I'm reading the book "Model Assisted Survey Sampling" from Särndal et al. In chapter 2, there's a section about Sampling with replacement. I'll put this into context: We have $m$ independent draws, such that, in every draw, every one of the $N$ population elements has the same selection probability : $\frac{1}{N}$
Once drawn, an element is replaced into the population so that all $N$ elements participate in each draw. Obviusly, the probability that any given element is not drawn at all is given by: $(1 - \frac{1}{N})^m$
So, the first order inclusion probability is: $\pi_k = 1 - (1- \frac{1}{N})^m$
Now, my particular cuestion is why is the second order inclusion probability is:
$\pi_{kl} = 1 - 2(1- \frac{1}{N})^m + (1- \frac{2}{N})^m$
I really don't understand why.
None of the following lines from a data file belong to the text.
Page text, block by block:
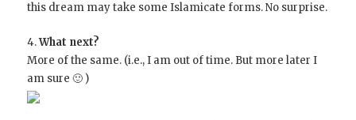
this dream may take some Islamicate forms. No surprise.
4.What next?
More of the same. (i.e., I am out of time. But more later I
am sure 🙂 )
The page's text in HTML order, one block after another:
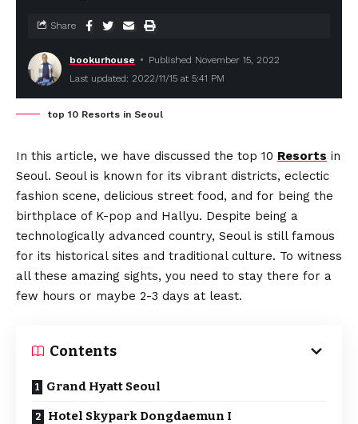
bookurhouse
Published November 15, 2022
Last updated: 2022/11/15 at 5:41 PM
Share
top 10 Resorts in Seoul
In this article, we have discussed the top 10 Resorts in
Seoul. Seoul is known for its vibrant districts, eclectic
fashion scene, delicious street food, and for being the
birthplace of K-pop and Hallyu. Despite being a
technologically advanced country, Seoul is still famous
for its historical sites and traditional culture. To witness
all these amazing sights, you need to stay there for a
few hours or maybe 2-3 days at least.
Contents
Grand Hyatt Seoul
Hotel Skypark Dongdaemun I
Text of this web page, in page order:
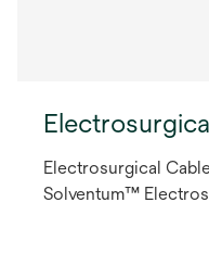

Does this suppose to mean that $2(1- \frac{1}{N})^m - (1- \frac{2}{N})^m$ is the probability that neither the observation $k$ nor $l$ are drawn in the $m$ draws?
Please, if someone has an intuitive explanation, i would be very thankfull.
$\pi_{kl}$ is the probability that both $k$ and $l$ are included in the sample . Using $$P(AB)=P(A)+P(B)-P(A\cup B)$$, this is the prob that $k$ is included plus the prob that $l$ is included (these are both equal to $1-(1-\frac1N)^m$) minus the prob that at least one is included (this is equal to $1-(1-\frac2N)^m$).